嚴謹給季曉鷗發了好幾條特別誠懇的簡訊,求她給自己一個機會鄭重道歉。但每條簡訊都如石沉大海,不見任何回應。他想直接去找季曉鷗,卻又怕演變成個早死早託生的場面,假如季曉鷗冷笑一聲說她愛的是湛羽,那兩人之間剛剛萌生的一點兒感情就徹底了斷了。
湛羽給季曉鷗做的那本紀念冊,兩人都忘了拿,最後落在嚴謹手裡,沒事兒他就翻上兩頁。發現封底的連結地址之後,他專門登入上去看,季曉鷗的qq空間已經上鎖,部落格還在,但不再更新了。她的部落格因為文字輕俏調皮,在網上有不少粉絲,不少人留言問她為什麼不再更新了,季曉鷗卻無片言隻語解釋她的離去。
夜深人靜的時候,嚴謹一篇篇瀏覽著季曉鷗以前的部落格。他發現自己非常想念她,想念的程度罪過地超過了以往他對任何一個女友的想念。而且奇怪的是,他的想念不再執著於如何得到她的身體,而是記憶裡所有季曉鷗影像的重映:說話的季曉鷗,走路的季曉鷗,一俯首一仰頭的季曉鷗……他懷疑自己染上了一種叫作相思的疾病。許多日子過去,秋去冬來,他的病卻不見絲毫減輕,反而漸漸積攢出一塊時時讓他感覺堵心的奇怪東西。以至於季曉鷗終於打來電話的時候,期待已久的對話顯得過於疲軟,一點兒都不像戲劇的高潮。
季曉鷗的聲音很淡定,「嚴謹,你有時間嗎?有時間就來我店裡一趟。」
「有什麼事要幫忙?」嚴謹不敢造次,回答得字斟句酌。
「您太客氣了,哪兒敢勞您大駕?」季曉鷗在電話裡輕笑一聲,但笑聲聽上去並不愉快,特別假,「不過要麻煩您,把您女友領回去。」
「女友?」嚴謹愣了一下,反應過來:「哪一個?」
就聽見季曉鷗似在詢問旁邊什麼人:「抱歉,請問您貴姓?哦,免貴姓沈,行,我告訴他,來的時候路過凱賓斯基,給您帶塊起司蛋糕……」
嚴謹實在聽不下去,對著手機怒喝一聲:「你讓她在那兒等著,千萬等我過去。」
沈開顏是晚上快打烊的時候摸到「似水流年」的。剛過立冬,她已經披上一件灰藍色的皮草,頭上戴一個類似八七年《紅樓夢》裡王熙鳳佩戴的那種貂皮昭君套,臂彎裡挎著一個粉色的prada包,妝色明豔,極其時尚。季曉鷗向來有面盲症,只覺這漂亮女孩十分面善,卻想不起來在哪兒見過。

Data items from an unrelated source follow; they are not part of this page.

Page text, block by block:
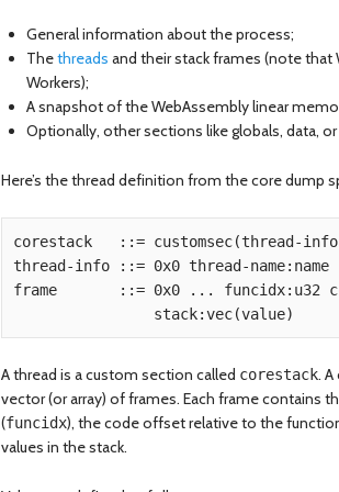
General information about the process;
Thethreads and their stack frames (note that
Workers);
A snapshot of the WebAssembly linear
Optionally, other sections like globals, data,
Here’s the thread definition from the core dump
corestack   ::= customsec(thread-
thread-info ::= 0x0 thread-
frame       ::= 0x0 ... funcidx:u32
A thread is a custom section called corestack.
vector (or array) of frames. Each frame contains
(funcidx), the code offset relative to the
values in the stack.
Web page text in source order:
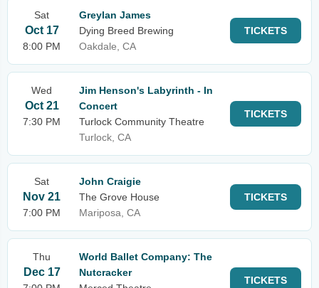
Sat
Oct 17
8:00 PM
Greylan James
Dying Breed Brewing
Oakdale, CA
TICKETS
Wed
Oct 21
7:30 PM
Jim Henson's Labyrinth - In
Concert
Turlock Community Theatre
Turlock, CA
TICKETS
Sat
Nov 21
7:00 PM
John Craigie
The Grove House
Mariposa, CA
TICKETS
Thu
Dec 17
World Ballet Company: The
Nutcracker
TICKETS
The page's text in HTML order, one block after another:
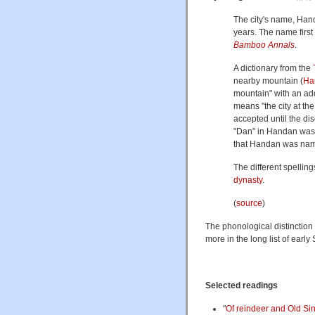
The city's name,
years. The name
Bamboo Annals.
A dictionary from the
nearby mountain (
mountain" with an
means "the city at
accepted until the
"Dan" in Handan
that Handan was
The different
dynasty.
(source)
The phonological
more in the long list of early
Selected readings
"Of reindeer and Old
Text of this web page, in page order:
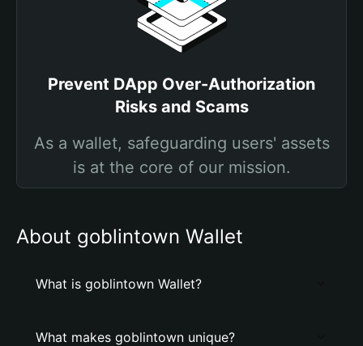
Prevent DApp Over-Authorization
Risks and Scams
As a wallet, safeguarding users' assets
is at the core of our mission.
About goblintown Wallet
What is goblintown Wallet?
What makes goblintown unique?
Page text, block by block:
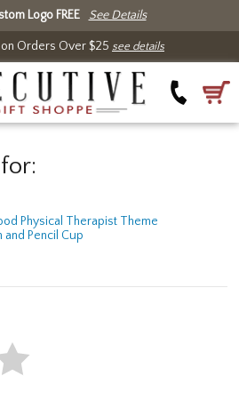
Logo FREE See Details
Orders Over $25 see details
Physical Therapist Theme
and Pencil Cup
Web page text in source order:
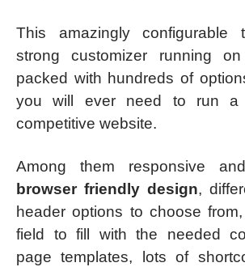
This amazingly configurable
strong customizer running
packed with hundreds of
you will ever need to run a
competitive website.
Among them responsive
browser friendly design,
header options to choose
field to fill with the needed
page templates, lots of
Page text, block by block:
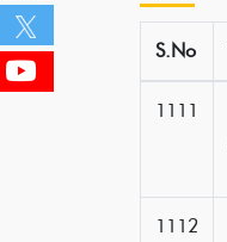
S.No
1111
1112
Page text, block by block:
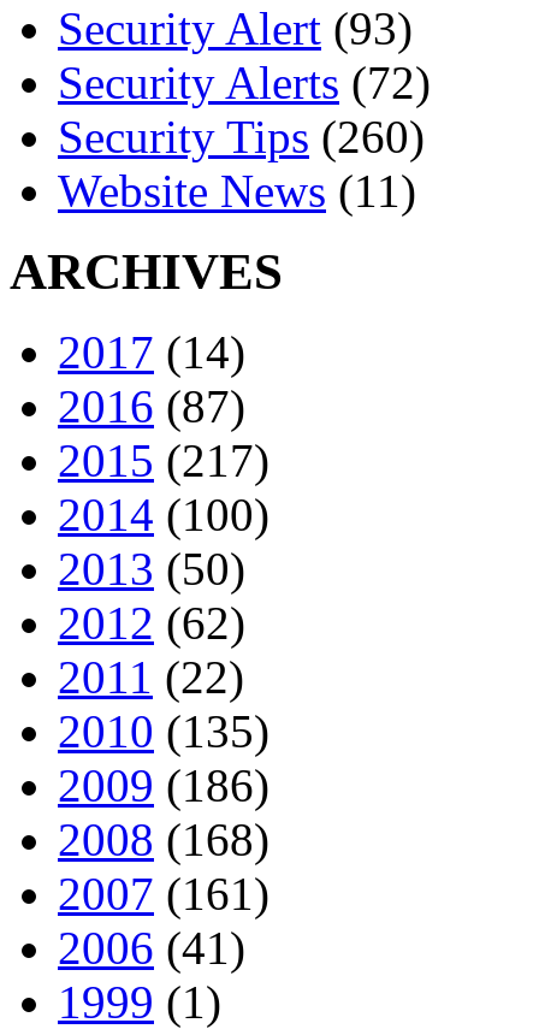
Security Alert (93)
Security Alerts (72)
Security Tips (260)
Website News (11)
ARCHIVES
2017 (14)
2016 (87)
2015 (217)
2014 (100)
2013 (50)
2012 (62)
2011 (22)
2010 (135)
2009 (186)
2008 (168)
2007 (161)
2006 (41)
1999 (1)
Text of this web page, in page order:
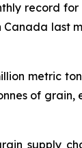
record
last
metric
of
supply
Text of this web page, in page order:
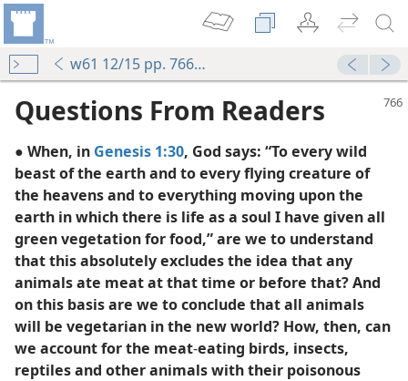
w61 12/15 pp. 766-768
Questions From Readers
● When, in Genesis 1:30, God says: “To every wild
beast of the earth and to every flying creature of
the heavens and to everything moving upon the
earth in which there is life as a soul I have given all
green vegetation for food,” are we to understand
that this absolutely excludes the idea that any
animals ate meat at that time or before that? And
on this basis are we to conclude that all animals
will be vegetarian in the new world? How, then, can
we account for the meat-eating birds, insects,
reptiles and other animals with their poisonous
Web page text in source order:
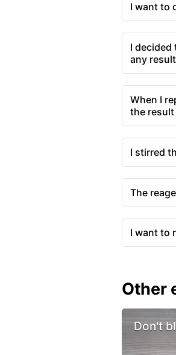
I want to
I
any
When I
the result
I stirred
The
I want to
Other
Don't

倒是沈開顏提醒她:「我是嚴謹的女朋友,我們在嚴謹家見過面。你是季曉鷗吧?」
季曉鷗這才想起八月下旬的那次會面。她馬上警惕起來,站起身就往店外走:「我是。怎麼著?」她真怕剛裝修好的店面再一次遭受無妄之災。
沈開顏跟著她往外走:「您別誤會。我來就是想和您談談嚴謹的事。」
季曉鷗在店外站定,抱起雙臂抵禦室外的西北風,不耐煩地回應:「我跟他又不熟,他的事和我有什麼關係?」
沈開顏上上下下打量季曉鷗,把她的平底便鞋、運動褲以及厚厚的運動夾克都看在眼裡,然後問:「你覺得他愛你嗎?」
「誰?」季曉鷗磕巴一下,隨即明白了她的意思,反問:「你覺得呢?」
沈開顏說:「他不會的。怎麼會呢?他一直都喜歡精緻時髦的年輕女孩。」重音重重落在「年輕」兩個字上。
季曉鷗簡直被氣笑了:「是是是,年輕好年輕真好。換我也必須得愛上您這樣年輕美貌的。」
看來沈開顏並不是真正的刻薄人兒,見季曉鷗五官都移了位,也知道自己過分,趕緊解釋:「對不起我不是貶低您。只是真心覺得您和他不合適。他那人是出了名兒的博愛和大方,對誰都不好意思太吝嗇,老有姑娘誤會他對自個兒有意思,感情遊戲過於投入了,最後讓自個兒傷心。您說這值得嗎?我知道您是明白人,可好多姑娘就是不明白這理兒,明知是火坑還要烏泱烏泱往裡撲,我是真看不過眼。尤其您這樣的,有知識有文化,要找男的什麼樣的找不到,幹嗎非要蹚這渾水?」
一番話聽得季曉鷗風中凌亂:「怎麼個意思?我沒太明白。您是替自己不值呢還是為我抱不平呢?」
沈開顏道:「當然是為您。」
季曉鷗便說:「哦,那我就明白了。照你剛才說的,我沒你年輕好看,他不會喜歡我,我知書達理,也不會喜歡他,這麼著不正合了你的意,那你專門跑這一趟到底是為什麼?」
沈開顏一下被季曉鷗繞糊塗了,撲閃著刷得很誇張的長睫毛,拼命回憶方才自己說過的話是否和季曉鷗的總結合轍押韻。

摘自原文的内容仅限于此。